Meine Kleinen begriffen und akzeptierten.

Schon seit mehr als drei Jahrzehnte haben wir jetzt keinen Wecker mehr.

Und egal, welche Uhrzeit ich anordne:

„Jungs, wecken um 05:35“ – meine Kleinen sind in der Verantwortung.

Sie kommen dieser Verantwortung nach.

In all den Jahren haben wir nur zweimal verschlafen.

 

Seit ein paar Jahren habe ich dieses strenge Reglement allerdings ein wenig aufgeweicht.
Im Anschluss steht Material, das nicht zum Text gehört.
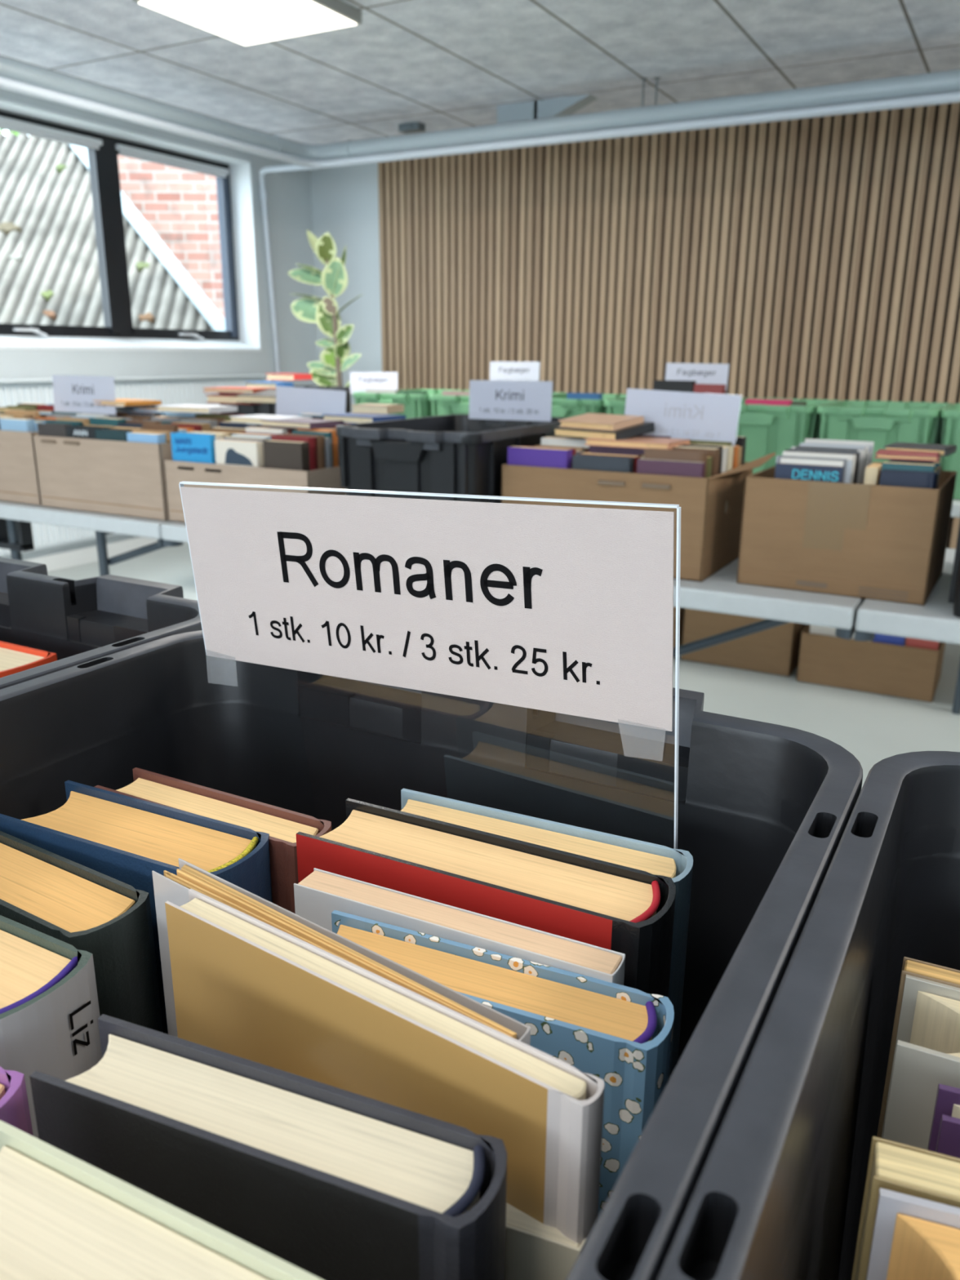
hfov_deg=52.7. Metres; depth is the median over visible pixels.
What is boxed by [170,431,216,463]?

Wenn wir extrem erschöpft sind oder meine Kleinen extrem müde oder traurig, dann unterstütze ich sie schon mal mit dem Wecker auf meinem Handy. Aber das kommt nur sehr selten vor. Meine Kleinen sind weiterhin die Herren der Zeit. Sie übernehmen Verantwortung bei unserer gemeinsamen Entwicklung und unserem gemeinsamen Wohlergehen (mittlerweile tun sie das weit, weit über die Zeitkontrolle hinaus), und damit geht es uns allen sehr gut.

 

Wir ziehen hier alle an einem Strang, und wir sind sehr zufrieden damit.

Manchmal erzählen wir uns Lagerfeuergeschichten und schwelgen in „Weißt du noch?“ Und dann wird immer wieder die Zeit ein Thema, als wir noch einen Wecker hatten und den sogar brauchten. … Das ist jetzt schon so lange her. … Weißt du noch?